What you have to do » A verbatim reproduction of the lines below, from the line containing "shift comes at" through the line containing "tax, [158, 254]", both ends included, is the whole required output.

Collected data
◆ ◆ ◆ ◆ ◆ ◆ ◆

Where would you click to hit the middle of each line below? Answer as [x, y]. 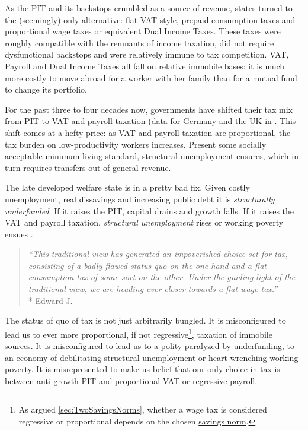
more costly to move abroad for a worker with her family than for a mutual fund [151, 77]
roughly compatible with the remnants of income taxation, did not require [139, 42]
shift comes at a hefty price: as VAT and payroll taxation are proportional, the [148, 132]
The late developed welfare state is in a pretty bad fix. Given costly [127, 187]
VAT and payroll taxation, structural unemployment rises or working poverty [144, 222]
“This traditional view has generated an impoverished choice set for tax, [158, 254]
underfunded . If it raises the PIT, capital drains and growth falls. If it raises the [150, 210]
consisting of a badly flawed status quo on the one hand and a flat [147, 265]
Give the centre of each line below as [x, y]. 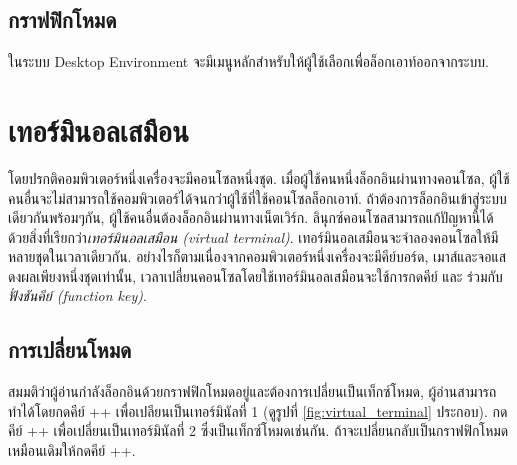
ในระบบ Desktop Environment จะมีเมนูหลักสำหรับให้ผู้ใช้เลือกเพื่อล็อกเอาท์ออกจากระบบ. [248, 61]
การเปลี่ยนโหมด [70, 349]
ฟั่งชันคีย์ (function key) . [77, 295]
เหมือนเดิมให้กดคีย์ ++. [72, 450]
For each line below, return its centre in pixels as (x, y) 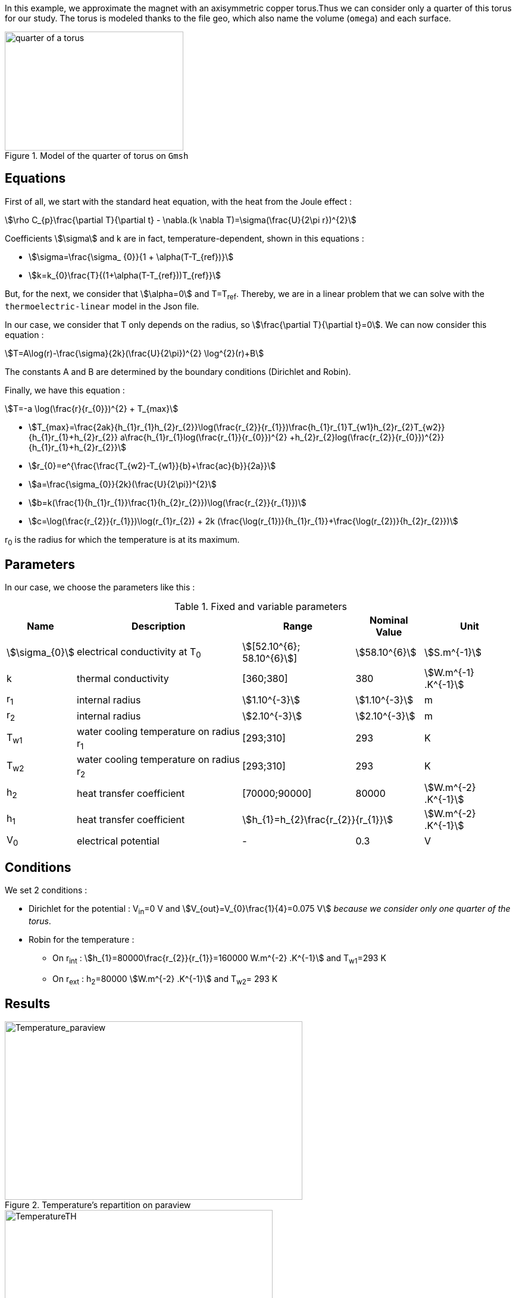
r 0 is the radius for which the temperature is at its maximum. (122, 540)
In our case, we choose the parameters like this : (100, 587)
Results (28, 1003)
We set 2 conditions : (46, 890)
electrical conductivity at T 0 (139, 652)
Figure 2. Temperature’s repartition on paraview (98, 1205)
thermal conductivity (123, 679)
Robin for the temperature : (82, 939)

◆ ◆ ◆ ◆ ◆ ◆ ◆

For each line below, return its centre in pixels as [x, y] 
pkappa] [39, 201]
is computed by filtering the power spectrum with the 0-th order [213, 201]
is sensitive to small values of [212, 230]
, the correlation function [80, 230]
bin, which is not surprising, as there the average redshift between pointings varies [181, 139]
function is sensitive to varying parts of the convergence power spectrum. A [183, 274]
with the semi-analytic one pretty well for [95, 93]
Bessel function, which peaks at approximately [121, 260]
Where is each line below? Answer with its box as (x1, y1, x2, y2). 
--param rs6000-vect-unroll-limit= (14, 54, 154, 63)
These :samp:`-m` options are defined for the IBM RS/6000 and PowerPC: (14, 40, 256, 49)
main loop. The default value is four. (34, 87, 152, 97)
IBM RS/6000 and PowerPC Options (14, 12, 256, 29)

◆ ◆ ◆ ◆ ◆ ◆ ◆

Answer section »
shift comes at a hefty price: as VAT and payroll taxation are proportional, the [148, 132]
The late developed welfare state is in a pretty bad fix. Given costly [127, 187]
VAT and payroll taxation, structural unemployment rises or working poverty [144, 222]
“This traditional view has generated an impoverished choice set for tax, [158, 254]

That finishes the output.